The idea that somebody thought well of her, that somebody believed in her, and that a lady pretty, graceful, and admired in the world, seemed really to care to have her do well, was a redeeming thought. She would go and get some place, and do something for herself, and when she had shown that she could do something, she would once more make herself known to her friends. Maggie had a good gift at millinery, and, at certain odd times, had worked in a little shop on Sixteenth Street, where the mistress had thought well of her, and made her advantageous offers. Thither she went first, and asked to see Miss Pinhurst. The moment, however, that she found herself in that lady's presence, she was sorry she had come. Evidently, her story had preceded her. Miss Pinhurst had heard all the particulars of her ill conduct, and was ready to the best of her ability to act the part of the flaming sword that turned every way to keep the fallen Eve out of paradise.
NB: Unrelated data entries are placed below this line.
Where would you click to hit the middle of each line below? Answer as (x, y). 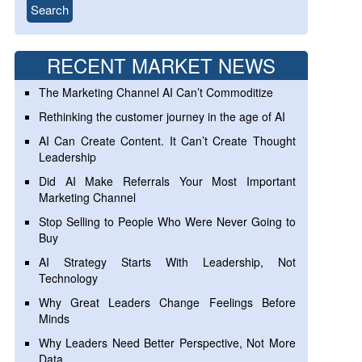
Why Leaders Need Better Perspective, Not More (167, 343)
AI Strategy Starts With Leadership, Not (167, 262)
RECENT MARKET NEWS (161, 65)
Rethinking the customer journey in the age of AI (162, 116)
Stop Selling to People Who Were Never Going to (167, 221)
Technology (68, 278)
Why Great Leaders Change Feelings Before (167, 302)
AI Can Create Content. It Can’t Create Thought (167, 141)
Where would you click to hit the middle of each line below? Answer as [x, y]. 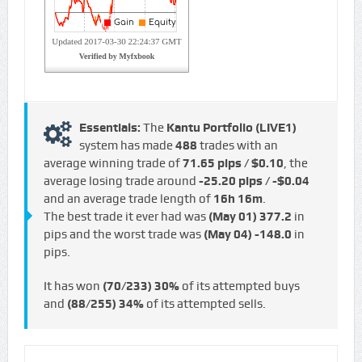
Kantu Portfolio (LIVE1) [231, 128]
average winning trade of [113, 164]
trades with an [237, 146]
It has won [73, 286]
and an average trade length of [128, 199]
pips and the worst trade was [123, 235]
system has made [127, 146]
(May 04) [227, 235]
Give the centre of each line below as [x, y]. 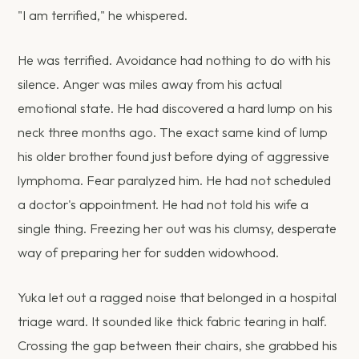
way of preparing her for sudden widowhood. [149, 252]
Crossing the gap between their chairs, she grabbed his [178, 345]
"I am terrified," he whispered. [103, 15]
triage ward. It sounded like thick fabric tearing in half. [173, 321]
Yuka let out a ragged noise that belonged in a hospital [177, 297]
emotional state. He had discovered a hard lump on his [175, 108]
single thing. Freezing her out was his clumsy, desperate [177, 228]
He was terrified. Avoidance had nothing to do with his [175, 60]
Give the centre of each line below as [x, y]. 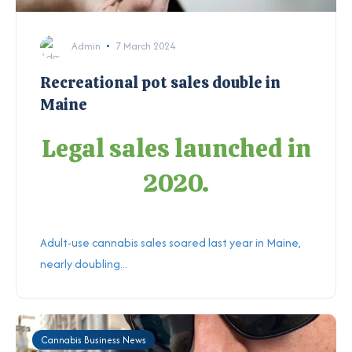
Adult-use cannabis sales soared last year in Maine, [170, 242]
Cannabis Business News [93, 339]
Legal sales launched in [176, 148]
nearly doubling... [84, 263]
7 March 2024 [145, 46]
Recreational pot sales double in [160, 82]
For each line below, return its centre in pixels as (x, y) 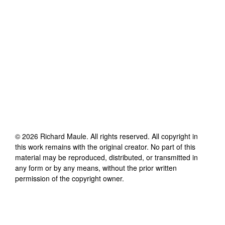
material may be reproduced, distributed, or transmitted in (106, 157)
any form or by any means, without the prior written (96, 167)
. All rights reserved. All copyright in (142, 136)
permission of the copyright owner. (70, 178)
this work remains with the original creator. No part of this (105, 146)
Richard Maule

"I am astonished, Maggie, that you should even think of such a thing as getting a place here, after all's come and gone that you know of; I am astonished that you could for one moment think of it. None but young ladies of good character can be received into our work-rooms. If I should let such as you come in, my respectable girls would feel insulted. I don't know but they would leave in a body. I think I should leave, under the same circumstances. No, I wish you well, Maggie, and hope that you may be brought to repentance; but, as to the shop, it isn't to be thought of."

Now, Miss Pinhurst was not a hard-hearted woman; not, in any sense, a cruel woman; she was only on that picket duty by which the respectable and well-behaved part of society keeps off the ill-behaving. Society has its instincts of self-protection and self-preservation, and seems to order the separation of the sheep and the goats, even before the time of final judgment. For, as a general thing, it would not be safe and proper to admit fallen women back into the ranks of those unfallen, without some certificate of purgation. Somebody must be responsible for them, that they will not return again to bad ways, and draw with them the innocent and inexperienced. Miss Pinhurst was right in requiring an unblemished record of moral character among her shop-girls. It was her mission to run a shop and run it well; it was not her call to conduct a Magdalen Asylum: hence, though we pity poor Maggie, coming out into the cold with the bitter tears of rejection freezing her cheek, we can hardly blame Miss Pinhurst. She had on her hands already all that she could manage.

Besides, how could she know that Maggie was really repentant? Such creatures were so artful; and, for aught she knew, she might be coming for nothing else than to lure away some of her girls, and get them into mischief. She spoke the honest truth, when she said she wished well to Maggie. She did wish her well. She would have been sincerely glad to know that she had gotten into better ways, but she did not feel that it was her business to undertake her case. She had neither time nor skill for the delicate and difficult business of reformation. Her helpers must come to her ready-made, in good order, and able to keep step and time: she could not be expected to make them over.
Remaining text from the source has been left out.